[Stored data entries]
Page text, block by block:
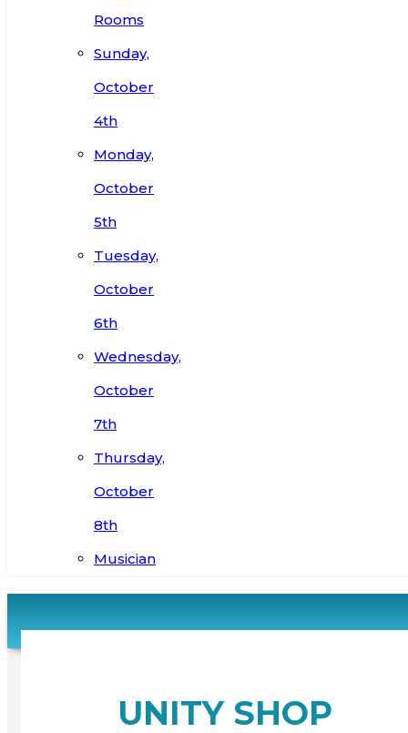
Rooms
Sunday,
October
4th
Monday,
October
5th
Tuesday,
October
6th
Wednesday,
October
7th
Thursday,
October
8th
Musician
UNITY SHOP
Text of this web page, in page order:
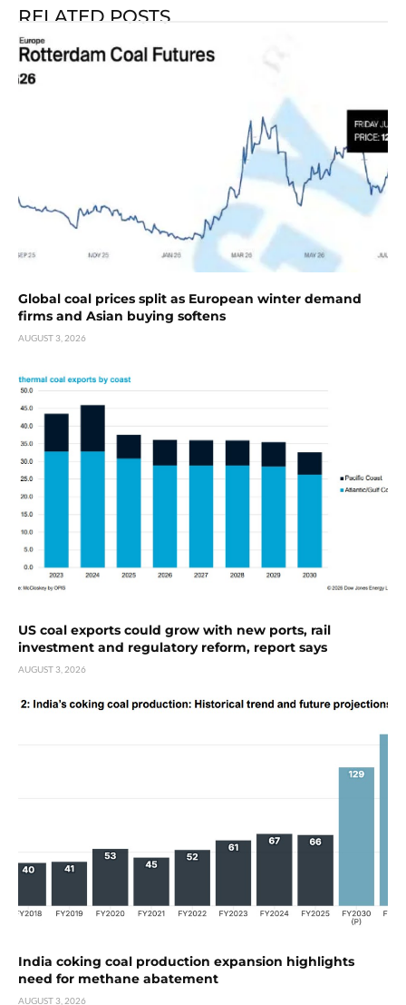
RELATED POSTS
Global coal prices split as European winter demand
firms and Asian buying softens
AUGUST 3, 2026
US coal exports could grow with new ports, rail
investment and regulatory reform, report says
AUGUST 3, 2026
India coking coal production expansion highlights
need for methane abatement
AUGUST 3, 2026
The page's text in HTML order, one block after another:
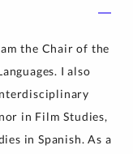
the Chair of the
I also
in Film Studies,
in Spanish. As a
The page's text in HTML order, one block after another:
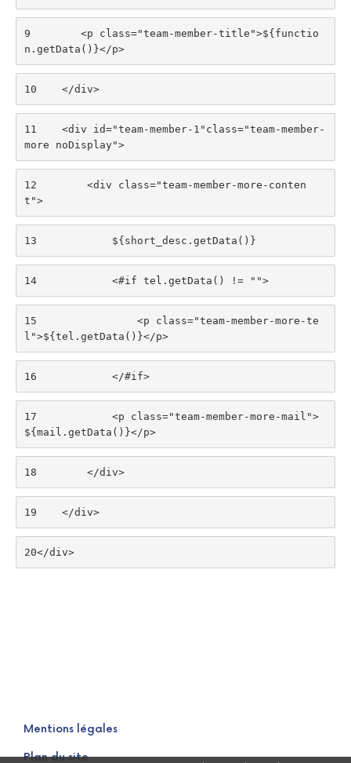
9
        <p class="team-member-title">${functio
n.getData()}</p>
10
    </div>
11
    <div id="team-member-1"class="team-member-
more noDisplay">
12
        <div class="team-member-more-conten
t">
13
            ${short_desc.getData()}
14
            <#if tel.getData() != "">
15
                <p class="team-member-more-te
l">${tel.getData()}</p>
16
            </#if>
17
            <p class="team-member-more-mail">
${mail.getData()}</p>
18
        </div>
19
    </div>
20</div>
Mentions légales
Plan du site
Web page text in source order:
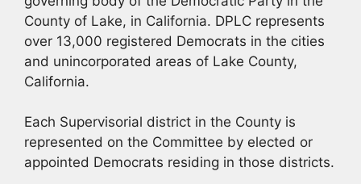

→ TASK DESCRIPTION
Exact copy, no pictures: please print the data above once more.

→ RESULT OF THIS TASK
Page text, block by block:
Rooms
Sunday,
October
4th
Monday,
October
5th
Tuesday,
October
6th
Wednesday,
October
7th
Thursday,
October
8th
Musician
UNITY SHOP
Text of this web page, in page order:
RELATED POSTS
Global coal prices split as European winter demand
firms and Asian buying softens
AUGUST 3, 2026
US coal exports could grow with new ports, rail
investment and regulatory reform, report says
AUGUST 3, 2026
India coking coal production expansion highlights
need for methane abatement
AUGUST 3, 2026
The page's text in HTML order, one block after another:
the Chair of the
I also
in Film Studies,
in Spanish. As a
The page's text in HTML order, one block after another:
9
        <p class="team-member-title">${functio
n.getData()}</p>
10
    </div>
11
    <div id="team-member-1"class="team-member-
more noDisplay">
12
        <div class="team-member-more-conten
t">
13
            ${short_desc.getData()}
14
            <#if tel.getData() != "">
15
                <p class="team-member-more-te
l">${tel.getData()}</p>
16
            </#if>
17
            <p class="team-member-more-mail">
${mail.getData()}</p>
18
        </div>
19
    </div>
20</div>
Mentions légales
Plan du site
Web page text in source order:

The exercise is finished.